Freiberg disagreed with proposals from the rival German police union, the DPolG, to outfit police in Afghanistan with military equipment. DPolG chief Wolfgang Speck had called for them to be provided with tanks, armored vehicles and equipment to jam remote signals that could detonate bombs. "We do not want the police to be militarized,"  Freiberg said. But he said security arrangements for the police should be reviewed.

The calls for reviewing the measures taken to protect German troops and officials in Afghanistan were backed up by politicians from Merkel's Christian Democratic party and the opposition Green party.

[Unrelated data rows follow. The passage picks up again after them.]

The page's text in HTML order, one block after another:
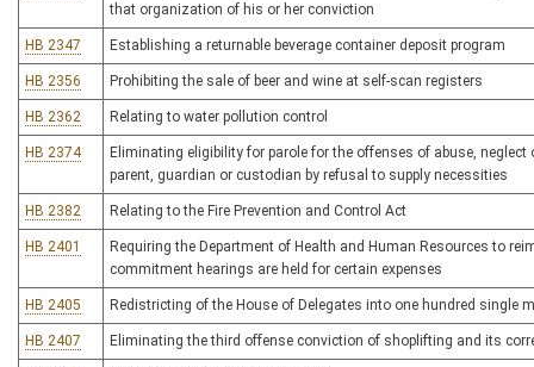
that organization of his or her conviction
HB 2347 Establishing a returnable beverage container deposit program
HB 2356 Prohibiting the sale of beer and wine at self-scan registers
HB 2362 Relating to water pollution control
HB 2374
Eliminating eligibility for parole for the offenses of abuse,
parent, guardian or custodian by refusal to supply necessities
HB 2382 Relating to the Fire Prevention and Control Act
HB 2401
Requiring the Department of Health and Human Resources to
commitment hearings are held for certain expenses
HB 2405 Redistricting of the House of Delegates into one hundred single
HB 2407 Eliminating the third offense conviction of shoplifting and its
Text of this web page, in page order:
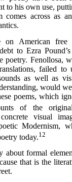
to his own use,
comes across as
on American free
to Ezra
poetry. Fenollosa,
failed to
as well as
would we
poems, which
of the
concrete visual
Modernism,
today.12
about formal
that is the
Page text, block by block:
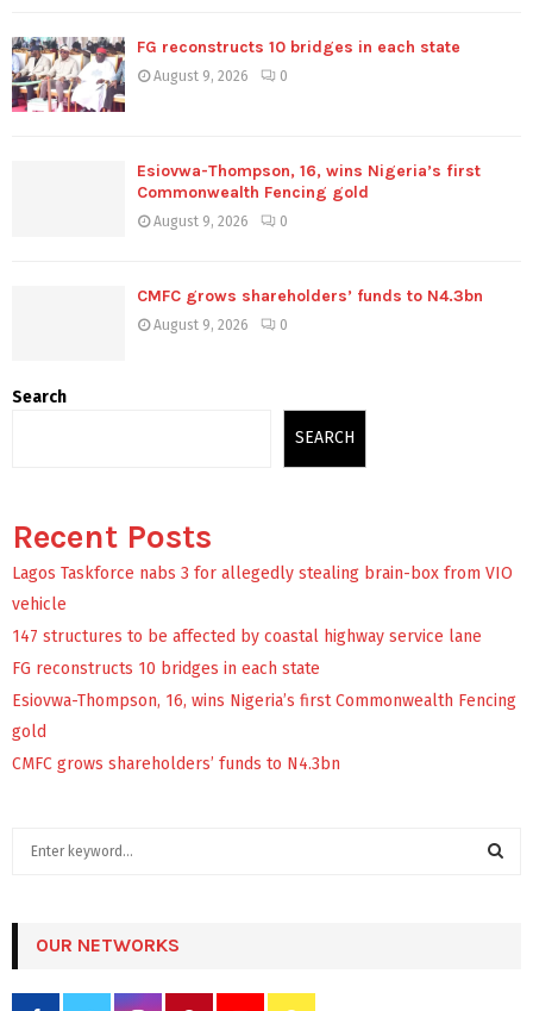
FG reconstructs 10 bridges in each state
August 9, 2026 0
Esiovwa-Thompson, 16, wins Nigeria’s first
Commonwealth Fencing gold
August 9, 2026 0
CMFC grows shareholders’ funds to N4.3bn
August 9, 2026 0
Search
SEARCH
Recent Posts
Lagos Taskforce nabs 3 for allegedly stealing brain-box from VIO
vehicle
147 structures to be affected by coastal highway service lane
FG reconstructs 10 bridges in each state
Esiovwa-Thompson, 16, wins Nigeria’s first Commonwealth Fencing
gold
CMFC grows shareholders’ funds to N4.3bn
h
f
OUR NETWORKS
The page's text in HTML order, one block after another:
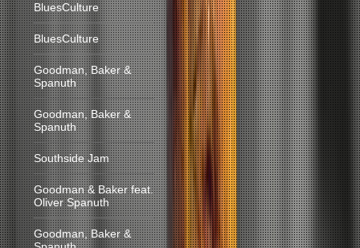
BluesCulture
BluesCulture
Goodman, Baker &
Spanuth
Goodman, Baker &
Spanuth
Southside Jam
Goodman & Baker feat.
Oliver Spanuth
Goodman, Baker &

There was a broad consensus not to allow such attacks to influence Germany's commitment to Afghanistan, Deputy Foreign Minister Gernot Erler, a Social Democrat, said of the bombing. 

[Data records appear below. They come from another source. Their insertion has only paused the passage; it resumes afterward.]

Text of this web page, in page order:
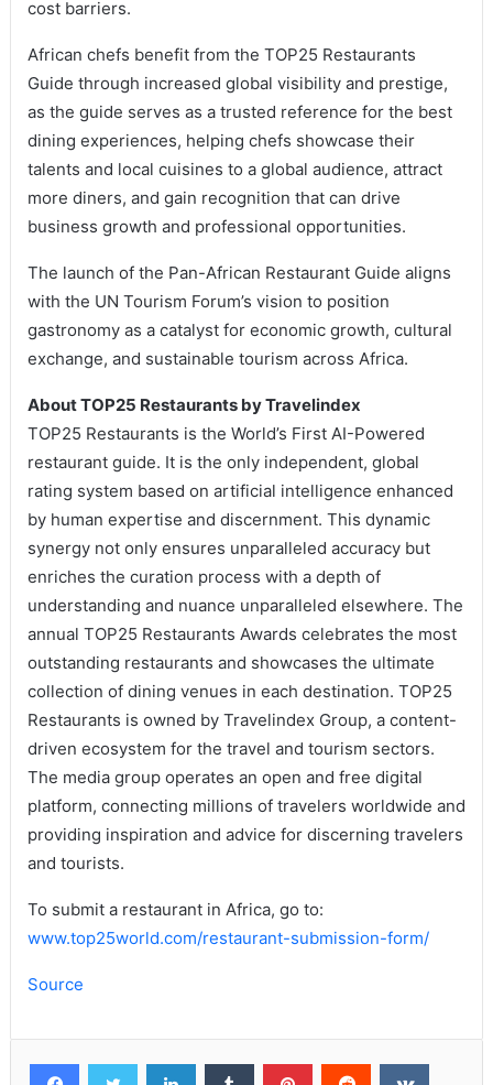
cost barriers.
African chefs benefit from the TOP25 Restaurants
Guide through increased global visibility and prestige,
as the guide serves as a trusted reference for the best
dining experiences, helping chefs showcase their
talents and local cuisines to a global audience, attract
more diners, and gain recognition that can drive
business growth and professional opportunities.
The launch of the Pan-African Restaurant Guide aligns
with the UN Tourism Forum’s vision to position
gastronomy as a catalyst for economic growth, cultural
exchange, and sustainable tourism across Africa.
About TOP25 Restaurants by Travelindex
TOP25 Restaurants is the World’s First AI-Powered
restaurant guide. It is the only independent, global
rating system based on artificial intelligence enhanced
by human expertise and discernment. This dynamic
synergy not only ensures unparalleled accuracy but
enriches the curation process with a depth of
understanding and nuance unparalleled elsewhere. The
annual TOP25 Restaurants Awards celebrates the most
outstanding restaurants and showcases the ultimate
collection of dining venues in each destination. TOP25
Restaurants is owned by Travelindex Group, a content-
driven ecosystem for the travel and tourism sectors.
The media group operates an open and free digital
platform, connecting millions of travelers worldwide and
providing inspiration and advice for discerning travelers
and tourists.
To submit a restaurant in Africa, go to:
www.top25world.com/restaurant-submission-form/
Source
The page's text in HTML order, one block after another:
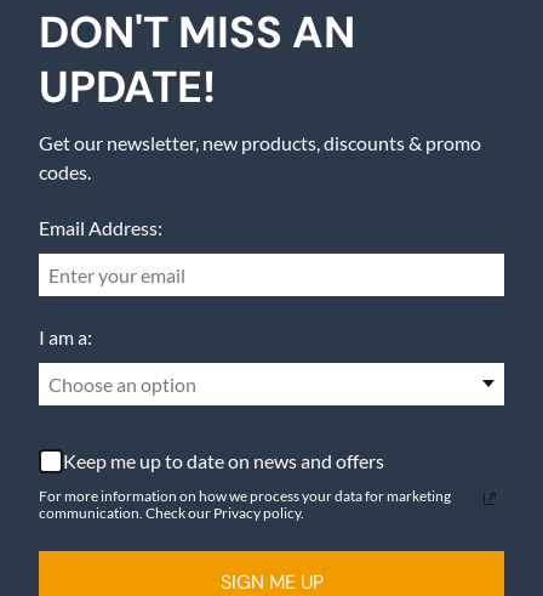
DON'T MISS AN
UPDATE!
Get our newsletter, new products, discounts & promo
codes.
Email Address:
I am a:
Choose an option
Keep me up to date on news and offers
For more information on how we process your data for marketing
communication. Check our Privacy policy.
SIGN ME UP
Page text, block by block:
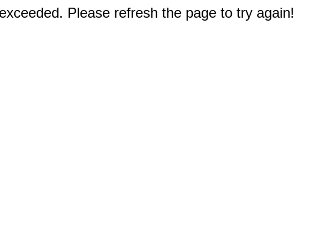
Please refresh the page to try again!
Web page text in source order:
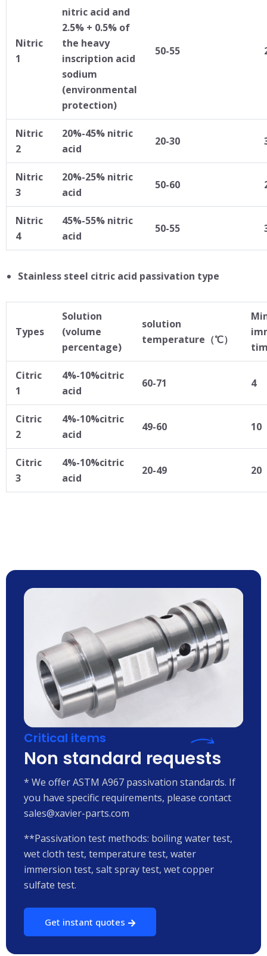
Nitric
1
nitric acid and
2.5% + 0.5% of
the heavy
inscription acid
sodium
(environmental
protection)
50-55
Nitric
2
20%-45% nitric
acid
20-30
Nitric
3
20%-25% nitric
acid
50-60
Nitric
4
45%-55% nitric
acid
50-55
Stainless steel citric acid passivation type
Types
Solution
(volume
percentage)
solution
temperature（℃）
Citric
1
4%-10%citric
acid
60-71 4
Citric
2
4%-10%citric
acid
49-60 10
Citric
3
4%-10%citric
acid
20-49 20
Critical items
Non standard requests
* We offer ASTM A967 passivation standards. If
you have specific requirements, please contact
sales@xavier-parts.com
**Passivation test methods: boiling water test,
wet cloth test, temperature test, water
immersion test, salt spray test, wet copper
sulfate test.
Get instant quotes
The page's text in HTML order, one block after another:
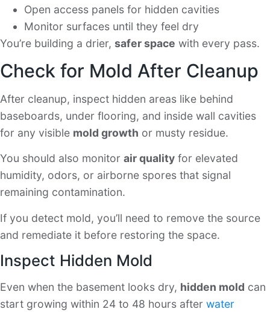
Open access panels for hidden cavities
Monitor surfaces until they feel dry
You’re building a drier, safer space with every pass.
Check for Mold After Cleanup
After cleanup, inspect hidden areas like behind
baseboards, under flooring, and inside wall cavities
for any visible mold growth or musty residue.
You should also monitor air quality for elevated
humidity, odors, or airborne spores that signal
remaining contamination.
If you detect mold, you’ll need to remove the source
and remediate it before restoring the space.
Inspect Hidden Mold
Even when the basement looks dry, hidden mold can
start growing within 24 to 48 hours after water
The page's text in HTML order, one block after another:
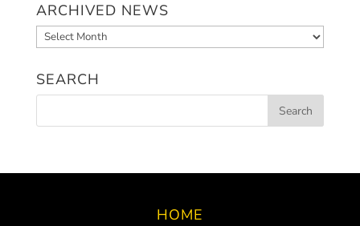
ARCHIVED NEWS
Archived
News
SEARCH
HOME
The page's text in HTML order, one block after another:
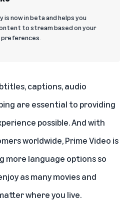
is now in beta and helps you
to stream based on your
captions, audio
are essential to providing
possible. And with
worldwide, Prime Video is
more language options so
as many movies and
where you live.
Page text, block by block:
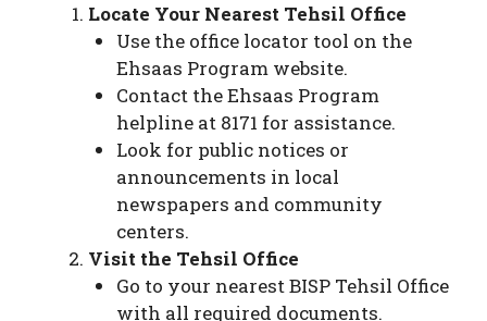
Locate Your Nearest Tehsil Office
Use the office locator tool on the
Ehsaas Program website.
Contact the Ehsaas Program
helpline at 8171 for assistance.
Look for public notices or
announcements in local
newspapers and community
centers.
Visit the Tehsil Office
Go to your nearest BISP Tehsil Office
with all required documents.
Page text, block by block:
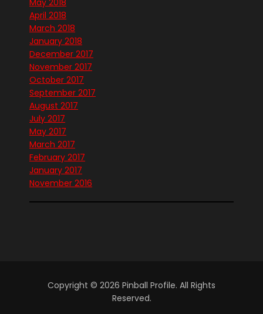
May 2018
April 2018
March 2018
January 2018
December 2017
November 2017
October 2017
September 2017
August 2017
July 2017
May 2017
March 2017
February 2017
January 2017
November 2016
Copyright © 2026 Pinball Profile. All Rights
Reserved.
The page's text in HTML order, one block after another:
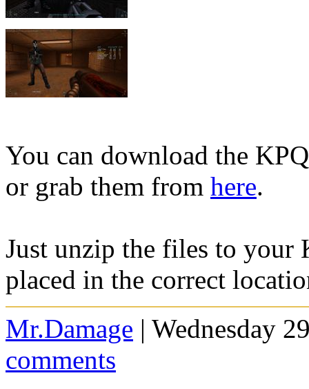
You can download the
or grab them from here.
Just unzip the files to
placed in the correct
Mr.Damage | Wednesday
comments
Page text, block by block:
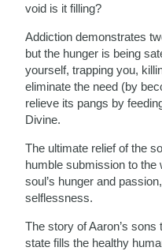
void is it filling?
Addiction demonstrates
but the hunger is being
yourself, trapping you,
eliminate the need (by
relieve its pangs by
Divine.
The ultimate relief of the
humble submission to the
soul’s hunger and
selflessness.
The story of Aaron’s
state fills the healthy
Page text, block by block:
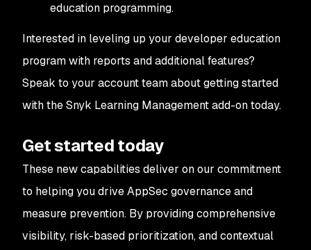
education programming.
Interested in leveling up your developer education
program with reports and additional features?
Speak to your account team about getting started
with the Snyk Learning Management add-on today.
Get started today
These new capabilities deliver on our commitment
to helping you drive AppSec governance and
measure prevention. By providing comprehensive
visibility, risk-based prioritization, and contextual
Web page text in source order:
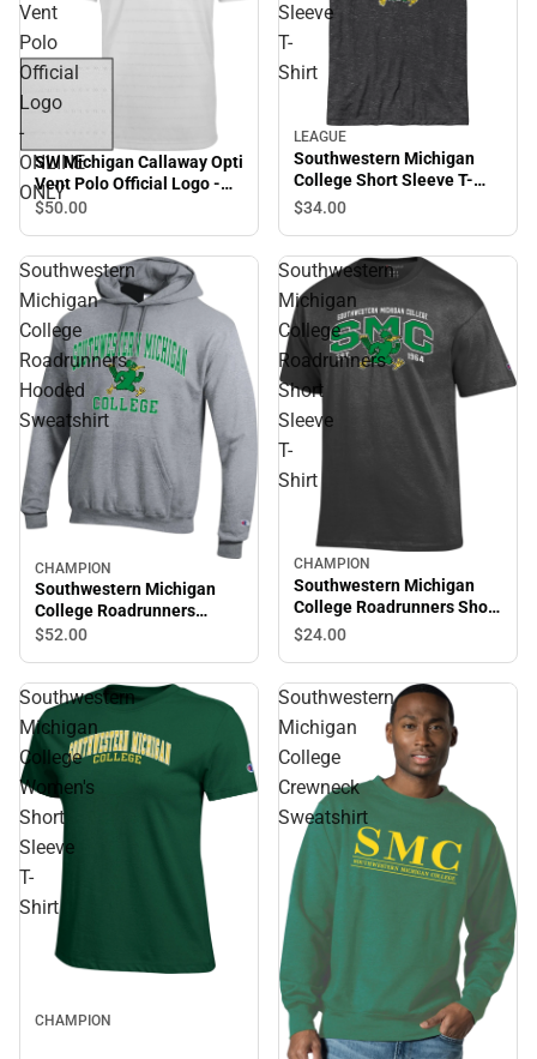
Vent
Polo
Official
Logo
-
ONLINE
ONLY
SW Michigan Callaway Opti
Vent Polo Official Logo -
ONLINE ONLY
$50.00
Sleeve
T-
Shirt
LEAGUE
Southwestern Michigan
College Short Sleeve T-
Shirt
$34.00
Southwestern
Michigan
College
Roadrunners
Hooded
Sweatshirt
CHAMPION
Southwestern Michigan
College Roadrunners
Hooded Sweatshirt
$52.00
Southwestern
Michigan
College
Roadrunners
Short
Sleeve
T-
Shirt
CHAMPION
Southwestern Michigan
College Roadrunners Short
Sleeve T-Shirt
$24.00
Southwestern
Michigan
College
Women's
Short
Sleeve
T-
Shirt
CHAMPION
Southwestern
Michigan
College
Crewneck
Sweatshirt

Germans not necessarily targeted

Contrary to initial reports from the Afghan police, the slain Germans' all-terrain vehicles were not marked with any national emblems, such as flags, ARD television said. Thus, it was unlikely the attacks were intended to hit Germans in particular. 

The four had been driving to a training session when the bomb exploded. The road they took to reach the shooting range, and the range itself, were known as places frequently used by foreign security services.

Police authorities were preparing to hold a memorial service for the three men in Berlin's central cathedral, the Dom, on Saturday. All of them were between the ages of 30 and 40.

Merkel's former bodyguard among those killed

Bild newspaper reported Thursday that one of the victims had been a long-serving bodyguard to Chancellor Angela Merkel. The 31-year-old officer from Nuremberg had planned to return to duties guarding Merkel in December after a stint in the German embassy in Kabul, the paper wrote.

The officers, all of whom worked as security staff for the embassy, were the first German police to die in Afghanistan since the beginning of Germany's mandate there. The deaths brought to 24 the number of Germans who have been killed in Afghanistan since German troops joined the NATO-led International Security Assisstance Force (ISAF)  in 2001.

Some 3,000 German troops are engaged in reconstruction in northern Afghanistan as part of the ISAF.  

German politicians have vowed to continue with their peacekeeping mission in Afghanistan despite the latest attacks.

German Defense Minister Franz Josef Jung said on Thursday, the Taliban were trying to sway political debate by "underhanded, one-sided attacks." If we give in now, the terrorists will acheive their goal, he added.

The latest German casualties have however raised deeper questions of Germany's involvement in Afghanistan and exposed strains within the governing coalition of Chancellor Merkel.


----------